**WHAT THE TASK REQUIRES**
Write the entries out exactly. Any images they hold stay out of the copy.

[Extracted records]

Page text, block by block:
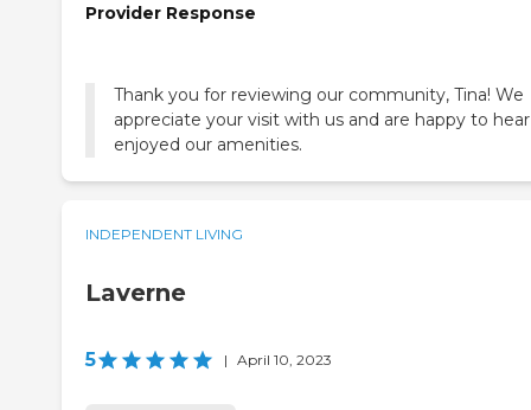
Provider Response
Thank you for reviewing our community, Tina! We
appreciate your visit with us and are happy to
enjoyed our amenities.
INDEPENDENT LIVING
Laverne
5 | April 10, 2023
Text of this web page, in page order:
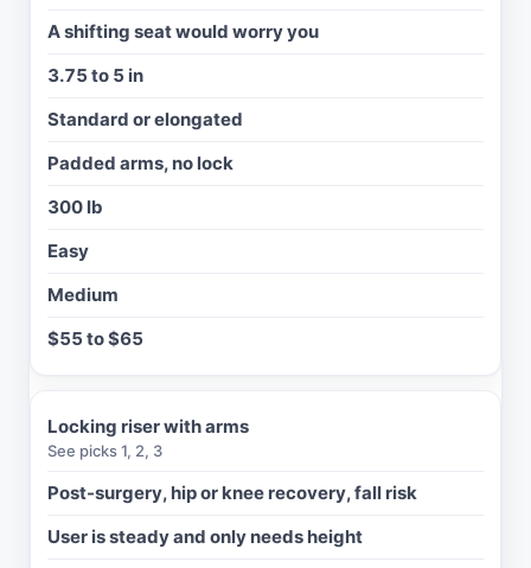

**RESPONSE TO THIS EXERCISE**
Page text, block by block:
Provider Response
Thank you for reviewing our community, Tina! We
appreciate your visit with us and are happy to
enjoyed our amenities.
INDEPENDENT LIVING
Laverne
5 | April 10, 2023
Text of this web page, in page order:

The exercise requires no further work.